NCC champion

Pecan Bowl, W 19–17 vs. Lamar Tech
- Conference: North Central Conference
- Record: 9–2 (5–1 NCC)
- Head coach: Stan Sheriff (5th season);
- Home stadium: O. R. Latham Stadium

= 1964 State College of Iowa Panthers football team =

American college football season

The 1964 State College of Iowa Panthers football team represented the State College of Iowa in the 1964 NCAA College Division football season. The Panthers offense scored 269 points while the defense allowed 100 points.

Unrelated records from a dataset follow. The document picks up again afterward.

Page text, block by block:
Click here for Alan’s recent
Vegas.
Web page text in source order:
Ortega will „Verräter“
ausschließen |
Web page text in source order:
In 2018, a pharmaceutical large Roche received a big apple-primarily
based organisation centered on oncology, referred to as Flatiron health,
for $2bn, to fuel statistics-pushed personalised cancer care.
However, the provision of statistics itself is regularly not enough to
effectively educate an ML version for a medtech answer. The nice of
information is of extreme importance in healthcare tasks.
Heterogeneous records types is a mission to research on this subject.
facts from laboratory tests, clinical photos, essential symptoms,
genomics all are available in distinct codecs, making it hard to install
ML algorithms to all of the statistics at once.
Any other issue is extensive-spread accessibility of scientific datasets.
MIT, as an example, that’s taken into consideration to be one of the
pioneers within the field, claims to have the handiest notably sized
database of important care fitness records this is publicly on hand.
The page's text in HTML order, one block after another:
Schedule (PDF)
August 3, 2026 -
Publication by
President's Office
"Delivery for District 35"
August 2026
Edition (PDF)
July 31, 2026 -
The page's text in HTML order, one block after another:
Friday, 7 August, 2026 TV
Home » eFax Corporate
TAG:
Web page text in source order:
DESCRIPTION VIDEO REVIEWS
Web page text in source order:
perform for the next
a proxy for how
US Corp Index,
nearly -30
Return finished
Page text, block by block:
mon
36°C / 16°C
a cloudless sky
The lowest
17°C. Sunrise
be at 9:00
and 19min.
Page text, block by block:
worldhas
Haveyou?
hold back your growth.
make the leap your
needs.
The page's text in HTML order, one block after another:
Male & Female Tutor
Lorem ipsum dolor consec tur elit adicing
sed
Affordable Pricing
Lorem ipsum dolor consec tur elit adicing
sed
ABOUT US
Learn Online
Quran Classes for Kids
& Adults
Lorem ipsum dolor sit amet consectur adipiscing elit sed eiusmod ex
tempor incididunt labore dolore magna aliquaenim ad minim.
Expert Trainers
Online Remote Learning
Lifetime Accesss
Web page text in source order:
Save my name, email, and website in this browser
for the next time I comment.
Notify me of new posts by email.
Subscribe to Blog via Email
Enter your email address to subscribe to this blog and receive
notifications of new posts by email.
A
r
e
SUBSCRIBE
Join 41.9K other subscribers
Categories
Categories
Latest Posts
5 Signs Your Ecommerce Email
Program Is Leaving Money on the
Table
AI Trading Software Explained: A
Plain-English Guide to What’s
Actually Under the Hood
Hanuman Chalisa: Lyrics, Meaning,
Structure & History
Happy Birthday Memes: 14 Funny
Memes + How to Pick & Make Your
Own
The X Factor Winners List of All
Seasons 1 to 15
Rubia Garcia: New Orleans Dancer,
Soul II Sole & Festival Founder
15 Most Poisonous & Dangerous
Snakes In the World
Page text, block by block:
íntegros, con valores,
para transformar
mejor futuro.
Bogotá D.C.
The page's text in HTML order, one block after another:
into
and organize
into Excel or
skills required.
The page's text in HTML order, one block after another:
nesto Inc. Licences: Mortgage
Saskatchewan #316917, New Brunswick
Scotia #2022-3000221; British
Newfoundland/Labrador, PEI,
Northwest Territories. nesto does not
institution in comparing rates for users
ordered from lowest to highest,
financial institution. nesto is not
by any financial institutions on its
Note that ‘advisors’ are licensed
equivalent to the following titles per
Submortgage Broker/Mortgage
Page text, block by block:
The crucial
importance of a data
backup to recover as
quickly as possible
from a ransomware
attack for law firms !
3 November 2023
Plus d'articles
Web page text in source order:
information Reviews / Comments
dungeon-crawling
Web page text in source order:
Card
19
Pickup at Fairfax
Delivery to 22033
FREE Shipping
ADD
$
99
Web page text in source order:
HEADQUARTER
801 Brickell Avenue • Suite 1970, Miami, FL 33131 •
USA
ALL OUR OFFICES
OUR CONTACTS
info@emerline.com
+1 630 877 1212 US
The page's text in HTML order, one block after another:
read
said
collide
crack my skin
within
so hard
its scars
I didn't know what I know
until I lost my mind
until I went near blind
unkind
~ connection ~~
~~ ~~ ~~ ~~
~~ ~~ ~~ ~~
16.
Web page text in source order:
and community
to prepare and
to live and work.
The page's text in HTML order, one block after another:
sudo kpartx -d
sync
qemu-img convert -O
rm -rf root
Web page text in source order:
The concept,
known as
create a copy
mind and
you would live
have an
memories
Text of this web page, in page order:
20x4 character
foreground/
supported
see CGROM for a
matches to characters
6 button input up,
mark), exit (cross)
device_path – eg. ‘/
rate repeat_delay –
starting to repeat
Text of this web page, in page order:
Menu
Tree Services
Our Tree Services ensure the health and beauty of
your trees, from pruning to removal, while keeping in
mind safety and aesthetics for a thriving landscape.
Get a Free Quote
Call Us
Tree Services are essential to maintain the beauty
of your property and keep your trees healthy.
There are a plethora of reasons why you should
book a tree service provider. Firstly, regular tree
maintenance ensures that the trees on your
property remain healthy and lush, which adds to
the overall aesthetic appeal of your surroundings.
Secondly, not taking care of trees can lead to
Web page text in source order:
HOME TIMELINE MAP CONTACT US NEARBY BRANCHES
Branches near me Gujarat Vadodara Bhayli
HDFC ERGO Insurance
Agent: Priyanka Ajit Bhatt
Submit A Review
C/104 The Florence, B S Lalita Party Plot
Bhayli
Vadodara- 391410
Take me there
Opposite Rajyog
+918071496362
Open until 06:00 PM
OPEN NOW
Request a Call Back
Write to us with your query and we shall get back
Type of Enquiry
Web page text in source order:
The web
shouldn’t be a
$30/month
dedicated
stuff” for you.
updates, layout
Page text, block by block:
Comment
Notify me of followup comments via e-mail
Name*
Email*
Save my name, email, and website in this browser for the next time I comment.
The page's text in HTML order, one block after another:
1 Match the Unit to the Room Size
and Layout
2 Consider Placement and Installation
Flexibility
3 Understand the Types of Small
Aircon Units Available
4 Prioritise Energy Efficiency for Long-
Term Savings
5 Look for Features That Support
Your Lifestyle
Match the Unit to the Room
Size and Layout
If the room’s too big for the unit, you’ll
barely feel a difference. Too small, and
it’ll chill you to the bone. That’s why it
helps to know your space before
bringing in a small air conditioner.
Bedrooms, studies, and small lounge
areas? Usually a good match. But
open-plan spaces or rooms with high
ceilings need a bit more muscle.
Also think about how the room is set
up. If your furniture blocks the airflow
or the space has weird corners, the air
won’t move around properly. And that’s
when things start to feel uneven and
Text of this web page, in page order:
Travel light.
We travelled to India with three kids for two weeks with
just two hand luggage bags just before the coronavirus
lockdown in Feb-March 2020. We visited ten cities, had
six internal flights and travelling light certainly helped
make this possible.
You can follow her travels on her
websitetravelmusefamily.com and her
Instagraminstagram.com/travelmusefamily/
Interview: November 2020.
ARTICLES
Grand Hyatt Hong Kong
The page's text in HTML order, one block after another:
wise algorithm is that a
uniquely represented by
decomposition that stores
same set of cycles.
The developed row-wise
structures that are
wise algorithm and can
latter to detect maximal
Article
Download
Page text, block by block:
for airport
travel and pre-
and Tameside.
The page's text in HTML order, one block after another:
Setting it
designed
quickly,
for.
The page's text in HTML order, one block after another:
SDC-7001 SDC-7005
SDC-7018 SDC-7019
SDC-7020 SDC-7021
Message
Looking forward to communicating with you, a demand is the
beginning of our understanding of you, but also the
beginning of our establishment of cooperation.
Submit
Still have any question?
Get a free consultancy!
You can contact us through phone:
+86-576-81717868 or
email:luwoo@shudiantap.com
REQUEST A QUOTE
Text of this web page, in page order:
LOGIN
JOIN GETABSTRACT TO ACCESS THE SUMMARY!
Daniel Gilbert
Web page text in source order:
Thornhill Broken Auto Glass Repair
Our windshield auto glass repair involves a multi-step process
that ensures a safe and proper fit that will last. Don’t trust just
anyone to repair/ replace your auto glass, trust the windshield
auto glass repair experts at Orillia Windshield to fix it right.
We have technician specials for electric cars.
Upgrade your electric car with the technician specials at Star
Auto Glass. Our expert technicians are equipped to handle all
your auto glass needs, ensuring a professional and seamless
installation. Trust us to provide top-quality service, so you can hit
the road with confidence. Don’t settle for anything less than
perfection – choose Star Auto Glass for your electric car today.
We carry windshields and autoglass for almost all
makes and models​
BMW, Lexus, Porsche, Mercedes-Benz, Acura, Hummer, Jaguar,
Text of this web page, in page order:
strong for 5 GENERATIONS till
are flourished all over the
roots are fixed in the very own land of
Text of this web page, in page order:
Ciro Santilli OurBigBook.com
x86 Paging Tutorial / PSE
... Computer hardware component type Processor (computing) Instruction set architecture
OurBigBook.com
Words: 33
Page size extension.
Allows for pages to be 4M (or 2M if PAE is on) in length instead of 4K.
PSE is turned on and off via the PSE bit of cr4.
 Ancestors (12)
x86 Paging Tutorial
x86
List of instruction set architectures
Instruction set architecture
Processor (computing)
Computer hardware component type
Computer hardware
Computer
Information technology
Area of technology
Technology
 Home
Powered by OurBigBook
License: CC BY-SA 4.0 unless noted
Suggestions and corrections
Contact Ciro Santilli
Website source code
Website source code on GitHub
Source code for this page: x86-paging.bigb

Junior halfback Randy Schultz received first-team honors on the 1964 Little All-America college football team after tallying more rushing yards than all of the Panthers' opponents.

==Schedule==

| Date | Opponent | Site | Result | Attendance | Source |
| September 12 | Northern Michigan* | O. R. Latham Stadium; Cedar Falls, IA; | W 14–7 |  |  |
| September 19 | at Mankato State* | Blakeslee Stadium; Mankato, MN; | W 36–0 |  |  |
| September 23 | North Dakota State | O. R. Latham Stadium; Cedar Falls, IA; | L 7–14 | 7,000 |  |
| October 3 | at North Dakota | Memorial Stadium; Grand Forks, ND; | W 34–0 | 2,500–2,677 |  |
| October 10 | Drake* | O. R. Latham Stadium; Cedar Falls, IA; | W 41–14 |  |  |
| October 17 | Morningside | O. R. Latham Stadium; Cedar Falls, IA; | W 24–14 |  |  |
| October 24 | Augustana (SD) | O. R. Latham Stadium; Cedar Falls, IA; | W 49–0 |  |  |
| October 31 | at South Dakota State | Coughlin–Alumni Stadium; Brookings, SD; | W 23–14 |  |  |
| November 7 | at South Dakota | Inman Field; Vermillion, SD; | W 13–6 | 5,000 |  |
| November 14 | at Northern Illinois* | Glidden Field; DeKalb, IL; | L 9–14 | 7,018–7,019 |  |
| December 12 | vs. Lamar Tech* | Shotwell Stadium; Abilene, TX (Pecan Bowl); | W 19–17 | 7,500 |  |
*Non-conference game;

==Team players in the NFL==
- Running back Randy Schultz was drafted by the Cleveland Browns in the 5th round (74th overall) of the 1966 NFL draft and was also drafted by the New York Jets in the 20th round (177th overall) of the AFL 1966 Draft.